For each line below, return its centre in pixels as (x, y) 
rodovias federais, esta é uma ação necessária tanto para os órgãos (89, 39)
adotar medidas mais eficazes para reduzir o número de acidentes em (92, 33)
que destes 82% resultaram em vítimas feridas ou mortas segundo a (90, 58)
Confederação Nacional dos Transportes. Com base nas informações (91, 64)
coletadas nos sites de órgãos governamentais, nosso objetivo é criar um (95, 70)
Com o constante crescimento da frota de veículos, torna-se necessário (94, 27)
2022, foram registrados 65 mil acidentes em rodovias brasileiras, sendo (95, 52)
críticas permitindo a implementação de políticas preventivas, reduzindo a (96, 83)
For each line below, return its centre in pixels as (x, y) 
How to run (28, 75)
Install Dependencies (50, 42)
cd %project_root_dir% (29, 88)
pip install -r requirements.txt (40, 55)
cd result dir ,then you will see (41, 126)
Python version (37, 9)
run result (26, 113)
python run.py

——

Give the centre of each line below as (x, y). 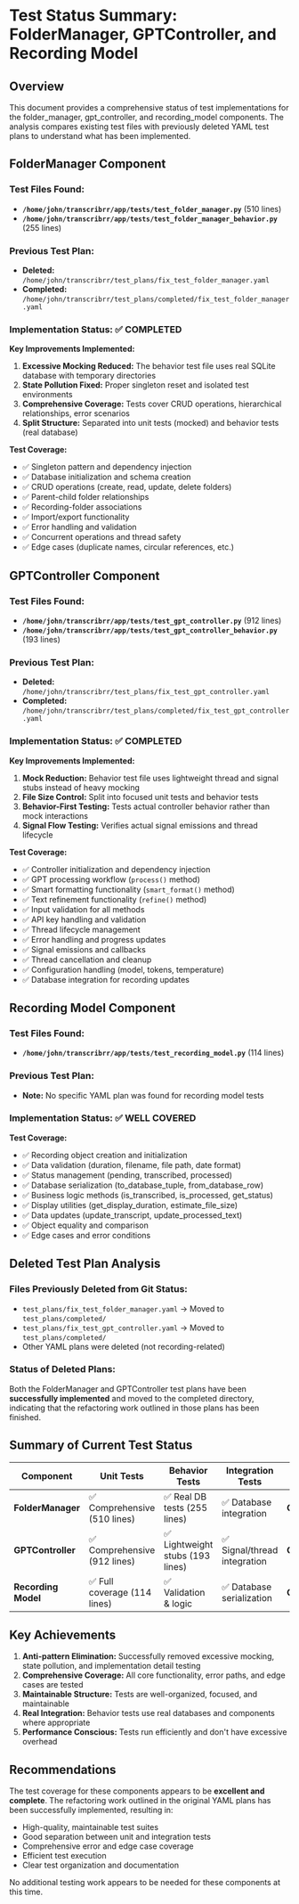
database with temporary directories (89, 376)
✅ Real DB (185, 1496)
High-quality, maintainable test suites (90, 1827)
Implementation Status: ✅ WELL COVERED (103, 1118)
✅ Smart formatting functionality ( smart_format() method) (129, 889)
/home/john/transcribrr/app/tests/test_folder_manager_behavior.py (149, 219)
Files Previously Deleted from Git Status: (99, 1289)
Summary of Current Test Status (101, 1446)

——

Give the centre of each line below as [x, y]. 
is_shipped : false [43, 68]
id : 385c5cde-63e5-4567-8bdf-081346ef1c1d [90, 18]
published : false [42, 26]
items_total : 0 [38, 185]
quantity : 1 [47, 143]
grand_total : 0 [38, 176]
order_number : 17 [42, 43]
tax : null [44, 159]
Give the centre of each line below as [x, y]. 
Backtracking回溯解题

——

## Work instructions
In the entries above, please find the line with "id : 385c5cde-63e5-4567-8bdf-081346ef1c1d" and the line with "Backtracking回溯解题", then write out exactly those two lines and every line between them, and nothing more.

## Result of this task
id : 385c5cde-63e5-4567-8bdf-081346ef1c1d [90, 18]
published : false [42, 26]
items_total : 0 [38, 185]
quantity : 1 [47, 143]
grand_total : 0 [38, 176]
order_number : 17 [42, 43]
tax : null [44, 159]
Give the centre of each line below as [x, y]. 
Backtracking回溯解题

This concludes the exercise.